NS Pharma, Inc. has received preliminary analysis results from the global Phase 3 clinical trial (RACER53 study, NCT04060199) of NS-065/NCNP-01.

Viltolarsen was approved by the United States (US) Food and Drug Administration (FDA) in 2020 under the brand name VILTEPSO – for the treatment of Duchenne muscular dystrophy (Duchenne) in patients who have a confirmed mutation of the dystrophin gene that is amenable to exon 53 skipping, under the FDA accelerated approval pathway based on an increase in dystrophin production in skeletal muscle observed in treated patients. In the US, continued approval for this indication may be contingent upon verification and description of clinical benefit in a confirmatory trial.

The RACER53 Study is a randomized, double-blind, placebo-controlled, comparative study of 77 ambulatory boys with Duchenne. The study evaluated the efficacy and safety of an 80 mg/kg once weekly dosing of the treatment – versus placebo – for 48 weeks and was intended to serve as a confirmatory study.

The primary endpoint of the study was Time to Stand from Supine evaluated as velocity (rise/sec). The viltolarsen group showed a trend of increased velocity from baseline after treatment for 48 weeks. However, the placebo group also showed a trend of increased velocity, and there was no statistically significant difference between the viltolarsen group and the placebo group.

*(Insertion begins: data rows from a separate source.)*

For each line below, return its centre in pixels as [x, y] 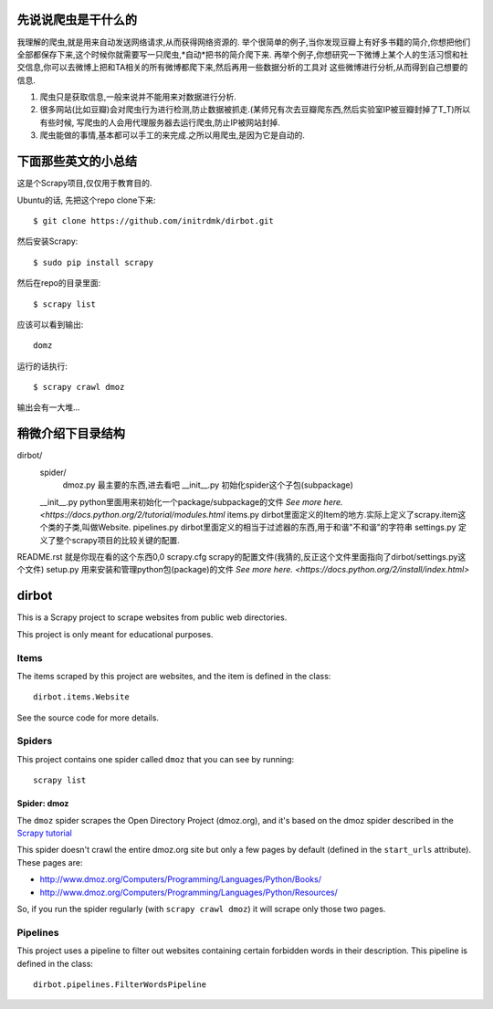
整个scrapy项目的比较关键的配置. [117, 540]
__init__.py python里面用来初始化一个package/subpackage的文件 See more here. [191, 501]
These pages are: [50, 862]
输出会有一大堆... [49, 407]
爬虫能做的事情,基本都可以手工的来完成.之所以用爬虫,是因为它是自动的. [173, 135]
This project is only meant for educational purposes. [115, 634]
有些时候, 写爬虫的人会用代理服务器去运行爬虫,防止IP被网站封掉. [160, 122]
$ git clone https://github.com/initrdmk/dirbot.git [153, 221]
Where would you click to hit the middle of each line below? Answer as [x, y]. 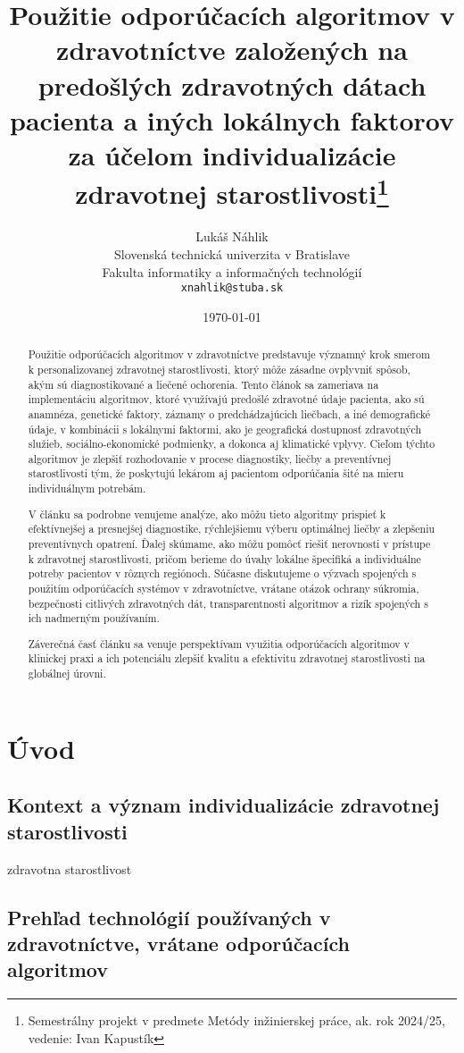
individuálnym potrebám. [87, 489]
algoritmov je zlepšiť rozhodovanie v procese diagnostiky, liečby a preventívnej [210, 458]
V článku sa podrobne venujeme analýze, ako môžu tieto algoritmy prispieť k [207, 514]
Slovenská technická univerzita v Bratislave [232, 253]
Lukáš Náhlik [232, 236]
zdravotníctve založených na [232, 50]
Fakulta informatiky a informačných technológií [232, 271]
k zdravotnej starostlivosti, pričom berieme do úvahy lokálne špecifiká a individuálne [224, 558]
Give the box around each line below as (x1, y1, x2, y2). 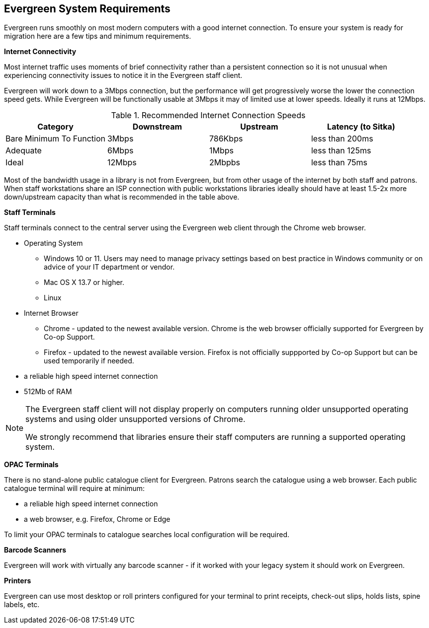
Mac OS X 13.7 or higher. (44, 278, 125, 287)
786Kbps (209, 134, 243, 144)
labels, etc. (4, 600, 40, 609)
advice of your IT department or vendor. (44, 263, 175, 272)
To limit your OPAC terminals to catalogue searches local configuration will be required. (4, 530, 290, 539)
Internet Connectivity (4, 47, 77, 56)
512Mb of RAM (24, 387, 72, 396)
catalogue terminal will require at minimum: (4, 484, 145, 493)
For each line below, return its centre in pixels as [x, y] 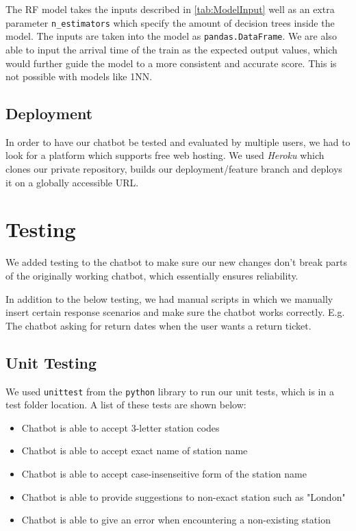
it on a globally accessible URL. [72, 182]
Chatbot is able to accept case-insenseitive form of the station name [164, 473]
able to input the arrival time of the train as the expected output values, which [171, 49]
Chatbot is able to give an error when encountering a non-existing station [176, 520]
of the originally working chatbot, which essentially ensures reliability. [152, 275]
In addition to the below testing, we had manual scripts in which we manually [169, 298]
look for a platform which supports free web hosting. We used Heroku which [165, 155]
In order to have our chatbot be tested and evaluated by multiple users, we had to [178, 141]
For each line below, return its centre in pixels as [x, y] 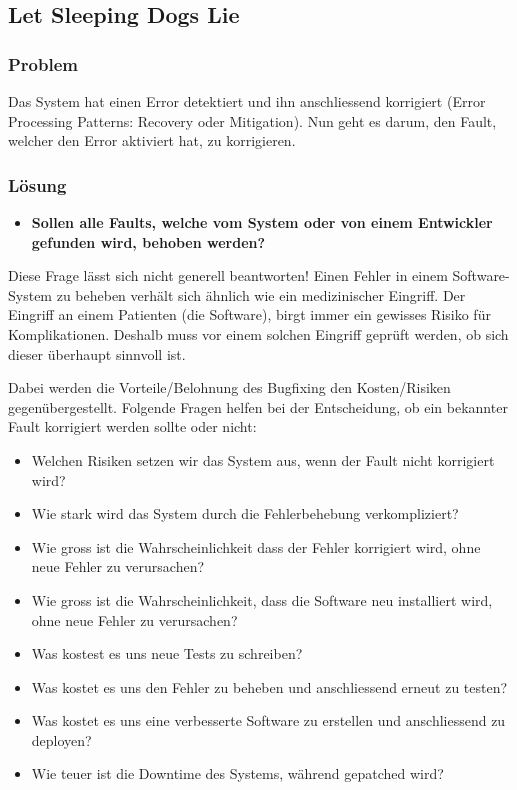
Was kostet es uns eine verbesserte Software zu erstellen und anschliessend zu [268, 720]
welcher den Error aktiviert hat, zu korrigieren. [152, 140]
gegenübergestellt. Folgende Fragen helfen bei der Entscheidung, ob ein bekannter [258, 406]
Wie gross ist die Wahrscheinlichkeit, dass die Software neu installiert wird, [262, 599]
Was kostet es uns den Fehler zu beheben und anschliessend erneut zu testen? [269, 686]
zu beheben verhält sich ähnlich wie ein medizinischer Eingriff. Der [261, 294]
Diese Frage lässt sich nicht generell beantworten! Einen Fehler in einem [228, 275]
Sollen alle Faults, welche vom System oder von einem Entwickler [262, 222]
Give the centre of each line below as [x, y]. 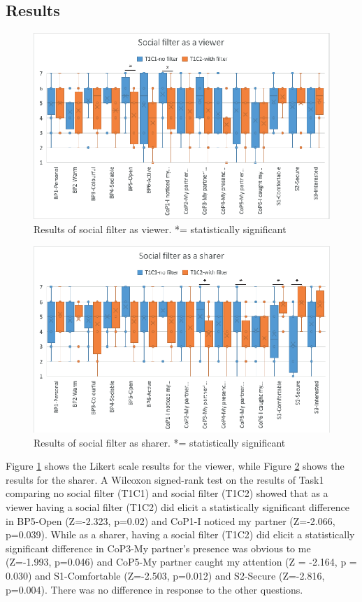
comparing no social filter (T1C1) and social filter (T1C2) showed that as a [167, 493]
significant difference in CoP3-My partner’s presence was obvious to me [158, 548]
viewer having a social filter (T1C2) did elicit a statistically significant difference [178, 506]
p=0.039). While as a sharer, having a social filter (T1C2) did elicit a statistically [180, 534]
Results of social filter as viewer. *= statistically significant [160, 229]
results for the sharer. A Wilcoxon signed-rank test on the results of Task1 [165, 479]
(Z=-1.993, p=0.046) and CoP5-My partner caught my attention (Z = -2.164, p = [181, 562]
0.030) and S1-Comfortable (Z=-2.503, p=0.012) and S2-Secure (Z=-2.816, [165, 575]
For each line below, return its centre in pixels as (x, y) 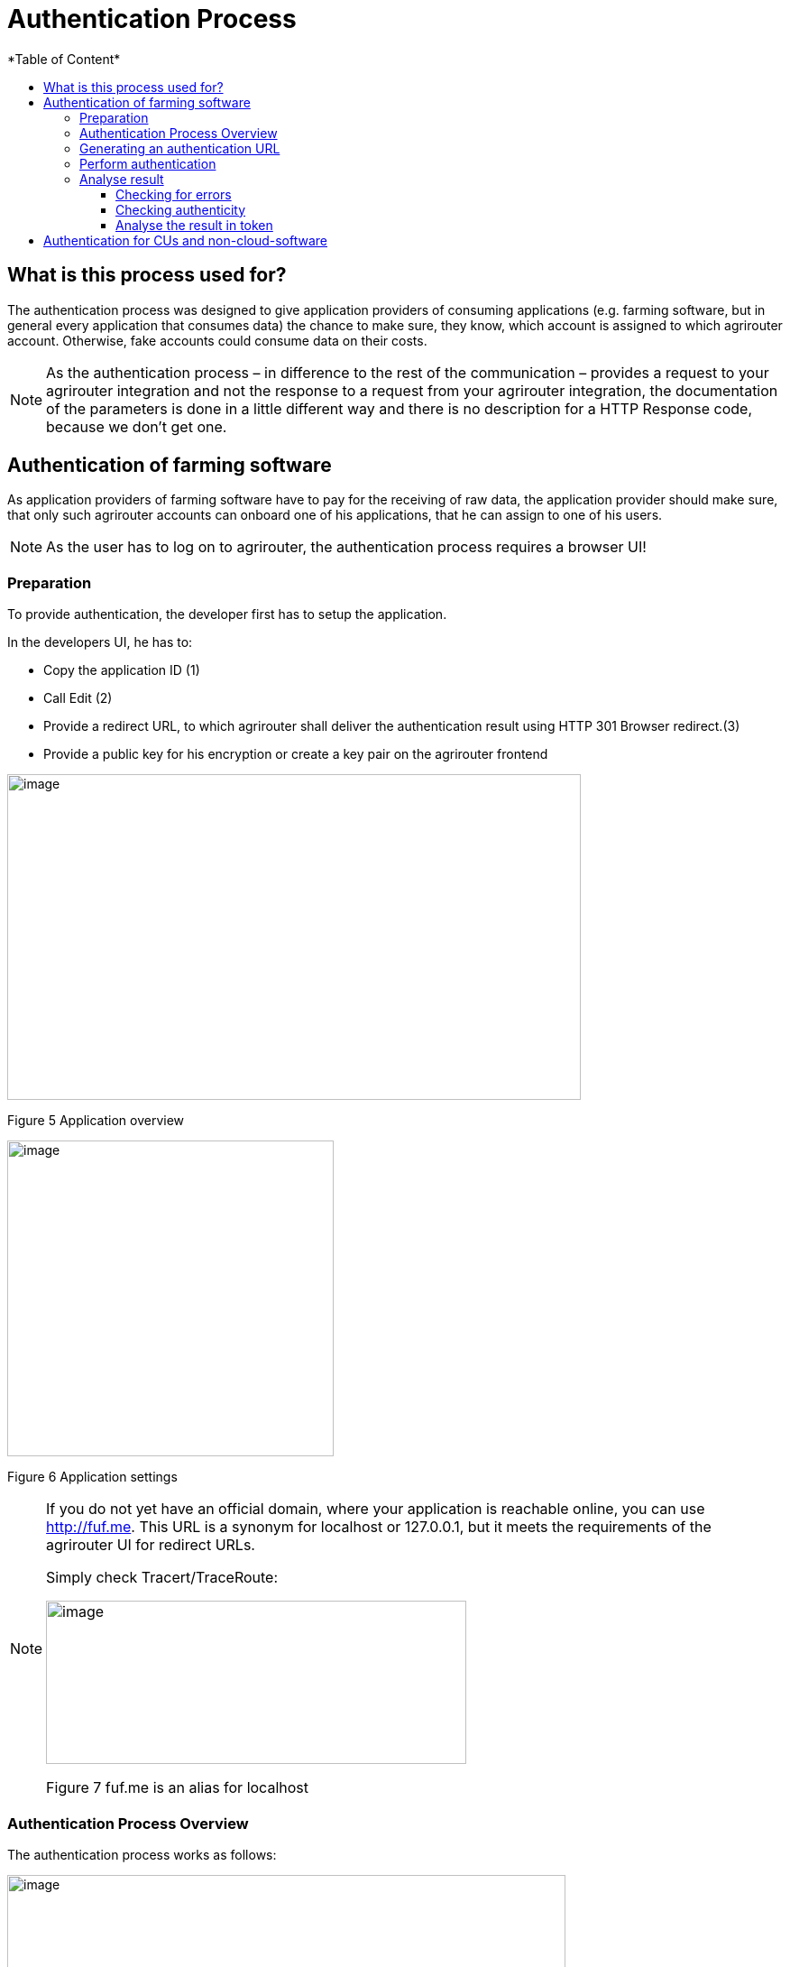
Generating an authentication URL (180, 148)
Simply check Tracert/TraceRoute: (162, 1578)
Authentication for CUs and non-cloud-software (185, 240)
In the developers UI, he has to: (100, 642)
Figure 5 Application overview (96, 1121)
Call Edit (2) (78, 698)
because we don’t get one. (137, 426)
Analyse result (122, 179)
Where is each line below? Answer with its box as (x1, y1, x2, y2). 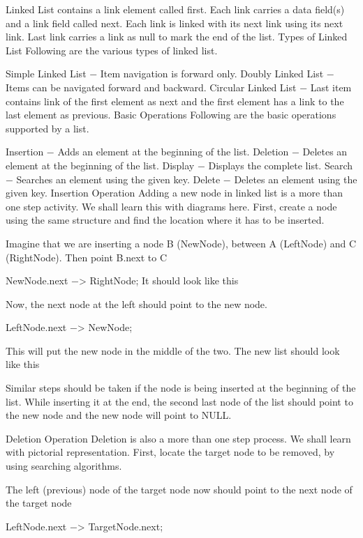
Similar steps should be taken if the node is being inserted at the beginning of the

Preliminary safety results indicated that all adverse events that occurred under viltolarsen treatment were mild or moderate. There were no treatment emergent adverse events that led to discontinuation of the drug during the study.

"We are currently conducting further detailed data analyses and identifying factors that may have influenced the results (e.g. age, treatment period, and effect of concomitant drugs including glucocorticoid therapy)," said Tsugio Tanaka, President, NS Pharma.

"Considering the results of prior clinical studies, we have confidence that viltolarsen can be a beneficial treatment for amenable patients with Duchenne," Tanaka added.

Specifically, in addition to the increase in dystrophin production in skeletal muscle that formed the basis of the FDA approval, a previously reported Phase 2, open-label, long-term extension study evaluated viltolarsen in 16 subjects between the ages of four and 10 with Duchenne amenable to exon 53 skipping.

NS Pharma is currently conducting further detailed data analyses, including post-hoc data analyses, and plans to work closely with regulatory authorities to determine how to proceed based on the results of this analysis and in the best interests of patients. The company will report on additional analyses and discussions with the regulatory authorities at a later date.